▶ The task: Find the line containing "Given the domain class: (70, 171)". Retype it and every line after it through the end of the entries, exactly as written, with nothing added.

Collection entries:
════════════════════
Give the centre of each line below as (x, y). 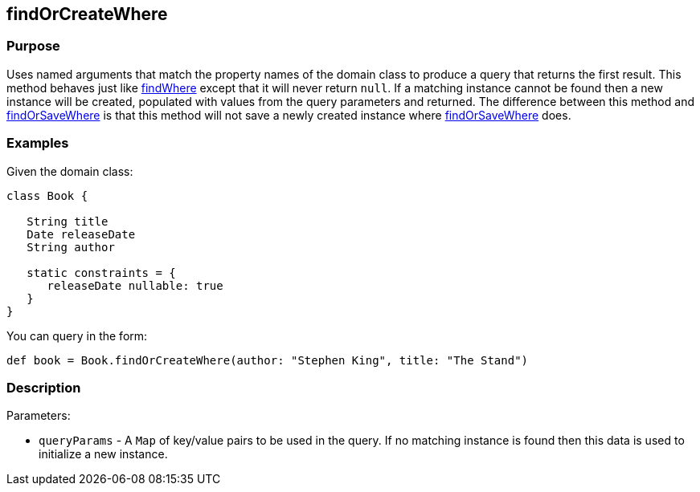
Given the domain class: (70, 171)
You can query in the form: (77, 335)
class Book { (47, 195)
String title (68, 221)
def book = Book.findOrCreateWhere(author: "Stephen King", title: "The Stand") (268, 360)
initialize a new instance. (103, 454)
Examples (38, 143)
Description (44, 387)
════════════════════
▶ Expected output:
Given the domain class: (70, 171)
You can query in the form: (77, 335)
class Book { (47, 195)
String title (68, 221)
def book = Book.findOrCreateWhere(author: "Stephen King", title: "The Stand") (268, 360)
initialize a new instance. (103, 454)
Examples (38, 143)
Description (44, 387)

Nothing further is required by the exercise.